3.	Potential Practical Significance: While the treatment effect is small in magnitude, it may still have practical significance depending on the context. Further analysis and consideration of the context of the study are needed to determine the practical implications of this effect.

Additional analyses to explore could include:
•	Subgroup Analysis: Investigate whether the treatment effect varies across different subgroups of the population. This can help identify any differential effects of the treatment based on demographic or other characteristics.
•	Sensitivity Analysis: Perform sensitivity analysis to assess the robustness of the treatment effect estimate to different modeling assumptions or methodological choices. This can enhance the credibility of the findings and provide insights into the stability of the results.

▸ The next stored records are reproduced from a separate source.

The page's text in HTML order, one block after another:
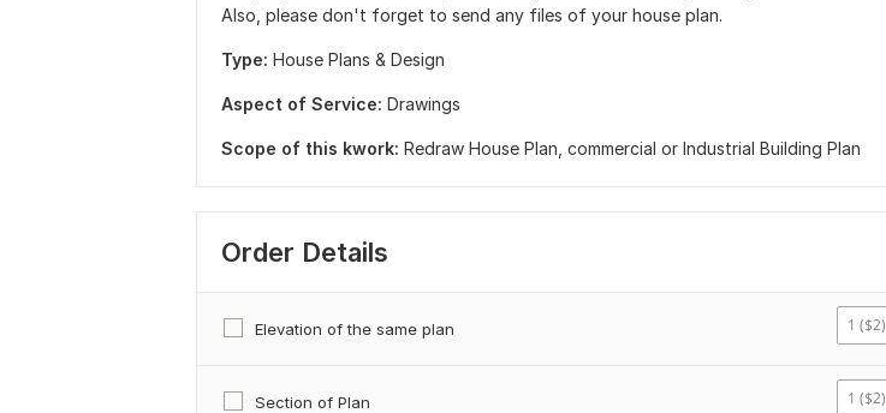
Also, please don't forget to send any files of your house plan.
Type: House Plans & Design
Aspect of Service: Drawings
Scope of this kwork: Redraw House Plan, commercial or Industrial Building Plan
Order Details
Elevation of the same plan 1 ($2)
Section of Plan 1 ($2)
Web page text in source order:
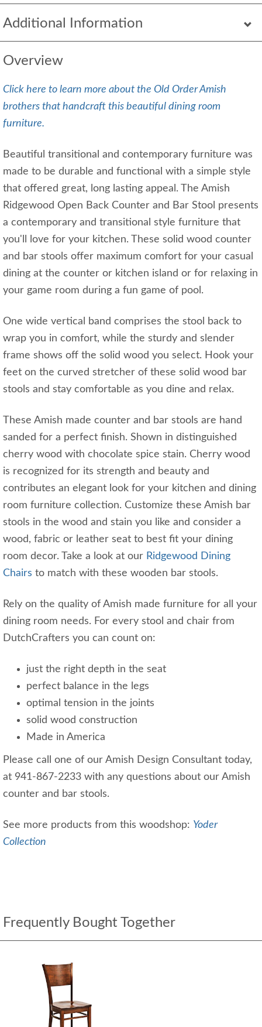
Additional Information
Overview
Click here to learn more about the Old Order Amish
brothers that handcraft this beautiful dining room
furniture.
Beautiful transitional and contemporary furniture was
made to be durable and functional with a simple style
that offered great, long lasting appeal. The Amish
Ridgewood Open Back Counter and Bar Stool presents
a contemporary and transitional style furniture that
you'll love for your kitchen. These solid wood counter
and bar stools offer maximum comfort for your casual
dining at the counter or kitchen island or for relaxing in
your game room during a fun game of pool.
One wide vertical band comprises the stool back to
wrap you in comfort, while the sturdy and slender
frame shows off the solid wood you select. Hook your
feet on the curved stretcher of these solid wood bar
stools and stay comfortable as you dine and relax.
These Amish made counter and bar stools are hand
sanded for a perfect finish. Shown in distinguished
cherry wood with chocolate spice stain. Cherry wood
is recognized for its strength and beauty and
contributes an elegant look for your kitchen and dining
room furniture collection. Customize these Amish bar
stools in the wood and stain you like and consider a
wood, fabric or leather seat to best fit your dining
room decor. Take a look at our Ridgewood Dining
Chairs to match with these wooden bar stools.
Rely on the quality of Amish made furniture for all your
dining room needs. For every stool and chair from
DutchCrafters you can count on:
just the right depth in the seat
perfect balance in the legs
optimal tension in the joints
solid wood construction
Made in America
Please call one of our Amish Design Consultant today,
at 941-867-2233 with any questions about our Amish
counter and bar stools.
See more products from this woodshop: Yoder
Collection
Frequently Bought Together
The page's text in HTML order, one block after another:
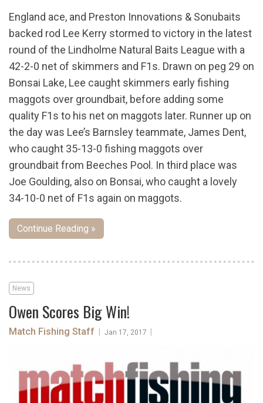
England ace, and Preston Innovations & Sonubaits
backed rod Lee Kerry stormed to victory in the latest
round of the Lindholme Natural Baits League with a
42-2-0 net of skimmers and F1s. Drawn on peg 29 on
Bonsai Lake, Lee caught skimmers early fishing
maggots over groundbait, before adding some
quality F1s to his net on maggots later. Runner up on
the day was Lee’s Barnsley teammate, James Dent,
who caught 35-13-0 fishing maggots over
groundbait from Beeches Pool. In third place was
Joe Goulding, also on Bonsai, who caught a lovely
34-10-0 net of F1s again on maggots.
Continue Reading »
News
Owen Scores Big Win!
Match Fishing Staff Jan 17, 2017
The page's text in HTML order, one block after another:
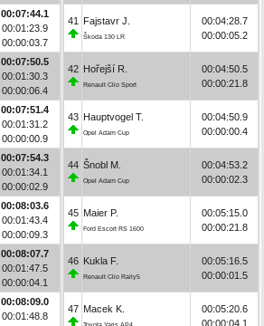
00:07:44.1
00:01:23.9
00:00:03.7
00:07:50.5
00:01:30.3
00:00:06.4
00:07:51.4
00:01:31.2
00:00:00.9
00:07:54.3
00:01:34.1
00:00:02.9
00:08:03.6
00:01:43.4
00:00:09.3
00:08:07.7
00:01:47.5
00:00:04.1
00:08:09.0
00:01:48.8
41 Fajstavr J.
Škoda 130 LR
00:04:28.7
00:00:05.2
42 Hořejší R.
Renault Clio Sport
00:04:50.5
00:00:21.8
43 Hauptvogel T.
Opel Adam Cup
00:04:50.9
00:00:00.4
44 Šnobl M.
Opel Adam Cup
00:04:53.2
00:00:02.3
45 Maier P.
Ford Escort RS 1600
00:05:15.0
00:00:21.8
46 Kukla F.
Renault Clio Rally5
00:05:16.5
00:00:01.5
47 Macek K.
Toyota Yaris AP4
00:05:20.6
00:00:04.1
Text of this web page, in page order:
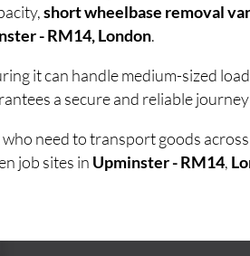
short wheelbase removal
- RM14, London.
it can handle medium-sized
a secure and reliable
need to transport goods
job sites in Upminster - RM14,
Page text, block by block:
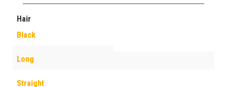
Hair
Black
Long
Straight
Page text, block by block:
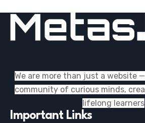
We are more than just a website
community of curious minds,
lifelong learners
Important Links
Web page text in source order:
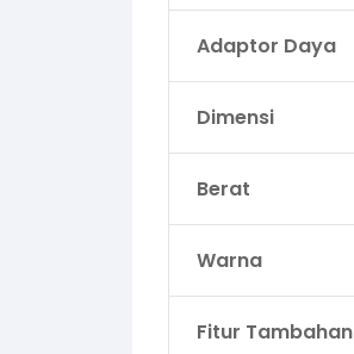
Adaptor Daya
Dimensi
Berat
Warna
Fitur Tambahan
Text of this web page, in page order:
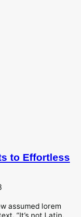
to Effortless
assumed lorem
“It’s not Latin,
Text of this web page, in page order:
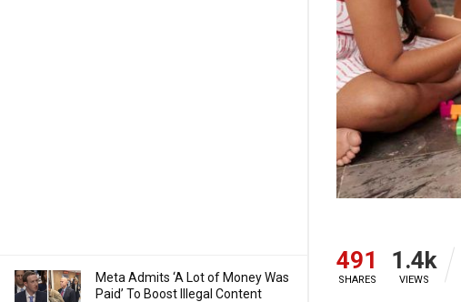
Meta Admits ‘A Lot of Money Was
Paid’ To Boost Illegal Content
491
SHARES
1.4k
VIEWS
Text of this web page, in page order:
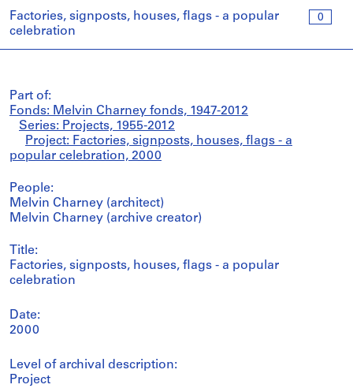
0
Factories, signposts, houses, flags - a popular
celebration
Part of:
Fonds: Melvin Charney fonds, 1947-2012
Series: Projects, 1955-2012
Project: Factories, signposts, houses, flags - a
popular celebration, 2000
People:
Melvin Charney (architect)
Melvin Charney (archive creator)
Title:
Factories, signposts, houses, flags - a popular
celebration
Date:
2000
Level of archival description:
Project

•	Longitudinal Analysis: If the data is longitudinal, consider analyzing the trajectory of outcomes over time to understand the dynamics of the treatment effect and its persistence or attenuation over time.
•	Causal Mediation Analysis: Explore potential mechanisms through which the treatment affects the outcome by conducting causal mediation analysis. This can help uncover the underlying pathways through which the treatment operates to produce its effects.

These additional analyses can provide a deeper understanding of the treatment effect and its implications, helping to inform decision-making and further research efforts.